** Given data follows **

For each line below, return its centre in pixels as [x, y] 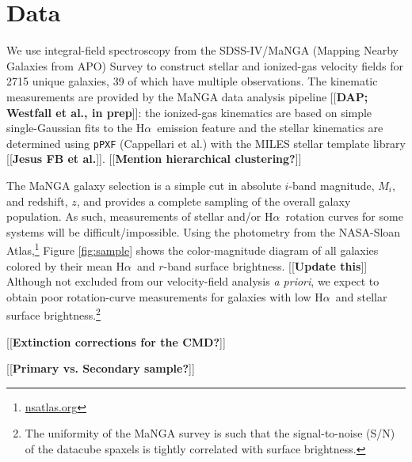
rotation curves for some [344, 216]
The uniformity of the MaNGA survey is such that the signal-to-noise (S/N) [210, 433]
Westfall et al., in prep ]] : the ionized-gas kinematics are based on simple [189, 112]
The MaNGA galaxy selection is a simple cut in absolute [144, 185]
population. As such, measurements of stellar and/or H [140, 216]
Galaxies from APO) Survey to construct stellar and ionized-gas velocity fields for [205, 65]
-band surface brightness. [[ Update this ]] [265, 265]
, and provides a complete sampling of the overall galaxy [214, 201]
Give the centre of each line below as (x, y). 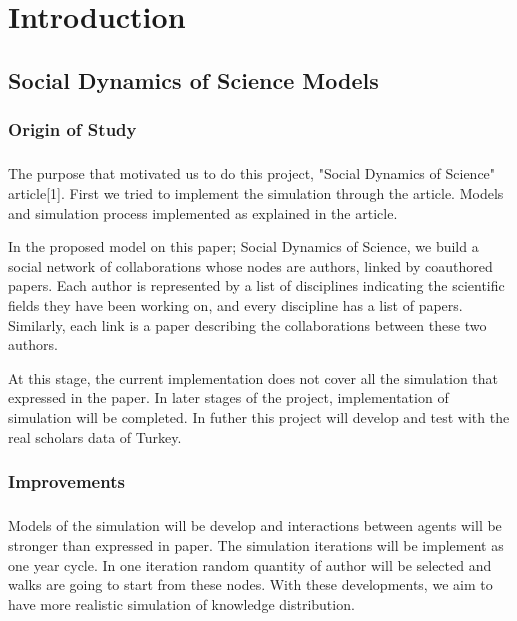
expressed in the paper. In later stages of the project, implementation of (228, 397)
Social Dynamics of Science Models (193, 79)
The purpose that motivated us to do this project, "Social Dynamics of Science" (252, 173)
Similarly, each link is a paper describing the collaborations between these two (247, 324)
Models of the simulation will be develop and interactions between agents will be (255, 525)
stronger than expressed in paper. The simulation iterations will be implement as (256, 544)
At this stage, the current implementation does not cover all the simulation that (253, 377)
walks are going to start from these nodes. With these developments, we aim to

** End of Given data **

* **Work order**
There is a line with "The uniformity of" and a line with "population. As such, measurements" above. Copy exactly those two lines and all lines between them, with nothing else.

* **Solution to this task**
The uniformity of the MaNGA survey is such that the signal-to-noise (S/N) [210, 433]
Westfall et al., in prep ]] : the ionized-gas kinematics are based on simple [189, 112]
The MaNGA galaxy selection is a simple cut in absolute [144, 185]
population. As such, measurements of stellar and/or H [140, 216]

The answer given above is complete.